Of Dolls & Murder is a new documentary exploring a macabre world rendered in miniature: the “Nutshell Studies of Unexplained Death,” doll-house sized dioramas that depict — in stunning detail — 18 violent domestic crime scenes.

They’re like three-dimensional, grisly versions of the game Clue: A woman, found upended and drowned in her bathroom. Some splatters of blood and a knocked over chair in the nursery. A couple clad in his and hers pajamas, united by death in their boudoir.

The studies (which use a 1-foot to 1-inch ratio) were created in the 1930s and 1940s by a woman with ties to Chicago.
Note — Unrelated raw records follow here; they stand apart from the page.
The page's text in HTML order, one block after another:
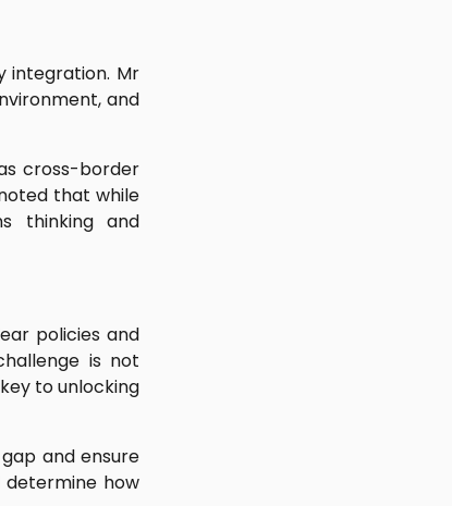
integration. Mr
and
cross-border
that while
thinking and
policies and
is not
to unlocking
and ensure
how

Frances Glessner Lee grew up in what’s now known as the Glessner House Museum – the home built by her father Jacob Glessner, a man who made his fortune via the farm implement industry (he oversaw a merger that resulted in International Harvester).
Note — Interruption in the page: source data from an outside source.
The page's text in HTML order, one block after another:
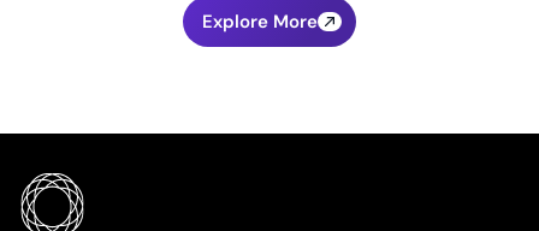
Explore More
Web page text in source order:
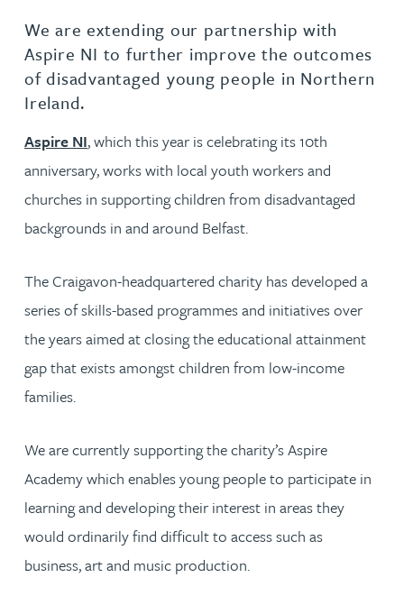
We are extending our partnership with
Aspire NI to further improve the outcomes
of disadvantaged young people in Northern
Ireland.
Aspire NI, which this year is celebrating its 10th
anniversary, works with local youth workers and
churches in supporting children from disadvantaged
backgrounds in and around Belfast.
The Craigavon-headquartered charity has developed a
series of skills-based programmes and initiatives over
the years aimed at closing the educational attainment
gap that exists amongst children from low-income
families.
We are currently supporting the charity’s Aspire
Academy which enables young people to participate in
learning and developing their interest in areas they
would ordinarily find difficult to access such as
business, art and music production.

Frances Glessner Lee(Film Still/Of Dolls and Murder, courtesy Susan Marks)
Glessner Lee had a keen interest in crime, detection and the world of forensics. But unlike her brothers, she did not get to attend university. So it wasn’t until her middle years that she was able to break out of domestic confinement and explore her passions. From “The Rocks,” the Glessner summer home in New Hampshire, she started constructing the dioramas, using the model-making skills she’d developed in childhood.
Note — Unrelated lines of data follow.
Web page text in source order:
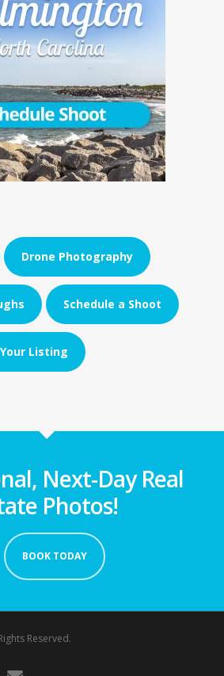
Drone Photography
Schedule a Shoot
Listing
Next-Day Real
Photos!
BOOK TODAY
Reserved.
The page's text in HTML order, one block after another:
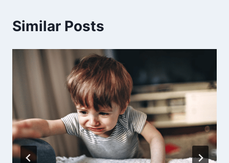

For a woman held back by the sexism and class structures of her time, Glessner Lee’s impact was huge: Her dioramas have strengthened the observational skills of generations of detectives – they’re still in use at the Office of Chief Medical Examiner in Baltimore, Maryland. She also helped found the first forensic science department at Harvard University and in the 1940s New Hampshire named her a State Police Captain - the first female to receive the honor.

Dolls Director Susan Marks first encountered the Nutshells 10 years ago, and her interest hasn’t diminished – she chalks it up to a “fascination with a mystery that you can’t necessarily solve.” For Marks that mystery also extends to Glessner Lee and her insatiable eye for detail. Marks told me a story that provides us with a glimpse: Apparently Glessner Lee’s carpenter had constructed a small rocking chair for one of the scenes. The original had a knot in the wood: the tiny facsimile did not. So back to the woods went the craftsman, in search of a suitably knotty branch for carving.

There is something uncanny and yet fitting about a woman whose fate might have involved confinement to the home developing an interest in the vicious criminal activities that can take place there - and using her own domestic crafts to escape. Take a look at the film, but be warned: You just might catch the obsession of both Glessner Lee and Marks (voice-over narration by filmmaker John Waters and a soundtrack that sounds suitably David Lynchian won’t help!).

Of Dolls & Murder screens at 7 pm March 25, in the Glessner House Museum at 1800 South Prairie Avenue.  Filmmaker Susan Marks, along with her co-producer and composer, will be in attendance.